Windows System Software -- Consulting, Training, Development -- Unique Expertise, Guaranteed Results

Before Posting...
Please check out the Community Guidelines in the Announcements and Administration Category.

More Info on Driver Writing and Debugging


The free OSR Learning Library has more than 50 articles on a wide variety of topics about writing and debugging device drivers and Minifilters. From introductory level to advanced. All the articles have been recently reviewed and updated, and are written using the clear and definitive style you've come to expect from OSR over the years.

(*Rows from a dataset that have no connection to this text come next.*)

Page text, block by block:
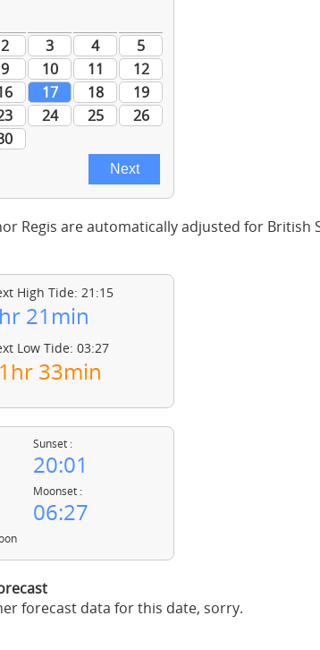
Regis are automatically adjusted for British
High Tide: 21:15
21min
Low Tide: 03:27
33min
Sunset :
20:01
Moonset :
06:27
forecast data for this date, sorry.
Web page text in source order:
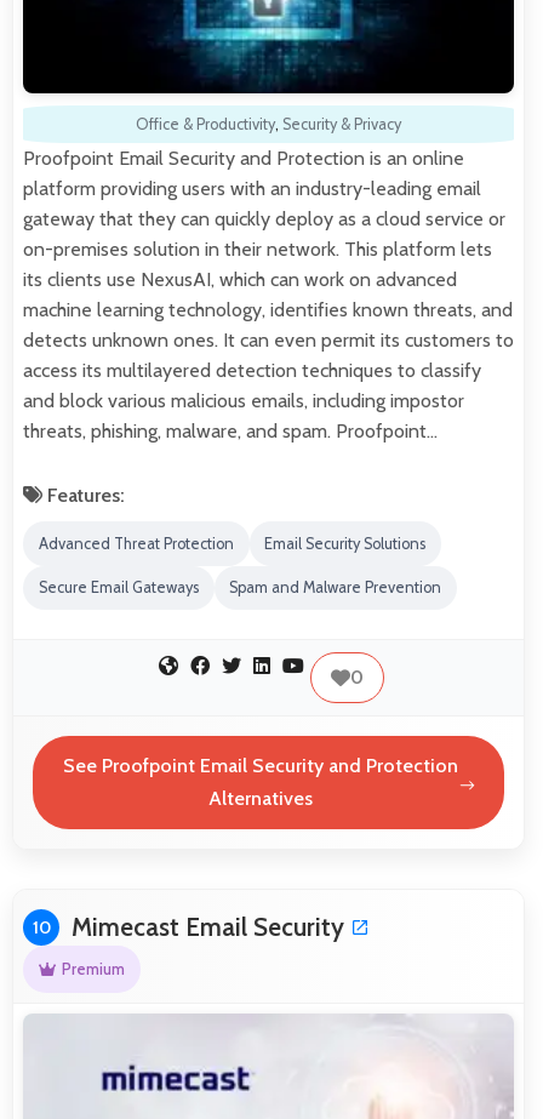
Office & Productivity, Security & Privacy
Proofpoint Email Security and Protection is an online
platform providing users with an industry-leading email
gateway that they can quickly deploy as a cloud service or
on-premises solution in their network. This platform lets
its clients use NexusAI, which can work on advanced
machine learning technology, identifies known threats, and
detects unknown ones. It can even permit its customers to
access its multilayered detection techniques to classify
and block various malicious emails, including impostor
threats, phishing, malware, and spam. Proofpoint…
Features:
Advanced Threat Protection Email Security Solutions
Secure Email Gateways Spam and Malware Prevention
0
See Proofpoint Email Security and Protection
Alternatives
10 Mimecast Email Security
Premium

Check out The OSR Learning Library at: https://www.osr.com/osr-learning-library/


Undocumented operation value in D5 bugcheck

Jerry_KelleyJerry_Kelley Member Posts: 7
I have a dump from a D5 bugcheck that has a value of "2" for the operation (Arg2). I've been searching for an explanation of what that value means but haven't found anything so far. Has anyone ever seen this?

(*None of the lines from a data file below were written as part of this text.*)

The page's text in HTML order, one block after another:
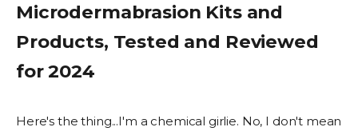
Microdermabrasion Kits and
Products, Tested and Reviewed
for 2024
Here's the thing...I'm a chemical girlie. No, I don't mean
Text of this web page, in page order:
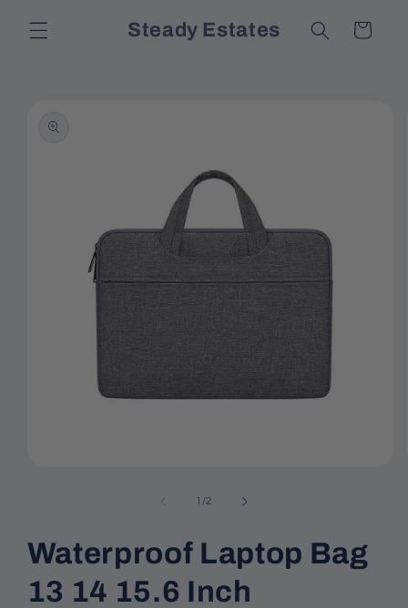
content
Steady Estates Cart
information
1 /of
2
Waterproof Laptop Bag
13 14 15.6 Inch

Here's what !analyze reports:

DRIVER_PAGE_FAULT_IN_FREED_SPECIAL_POOL (d5)
Memory was referenced after it was freed.
This cannot be protected by try-except.
When possible, the guilty driver's name (Unicode string) is printed on
the bugcheck screen and saved in KiBugCheckDriver.
Arguments:
Arg1: ffffb68191104fe8, memory referenced
Arg2: 0000000000000002, value 0 = read operation, 1 = write operation
Arg3: fffff808f1c4137c, if non-zero, the address which referenced memory.
Arg4: 0000000000000000, (reserved)

Comments

  • Scott_Noone_(OSR)Scott_Noone_(OSR) Administrator Posts: 3,302
    Someone else saw this on NTDEV and we didn't get any additional details to
    go on. Can you post the full !analyze -v output as well as the output of
    !pte ffffb68191104fe8?

    -scott
    OSR
    @OSRDrivers

    wrote in message news:[email protected]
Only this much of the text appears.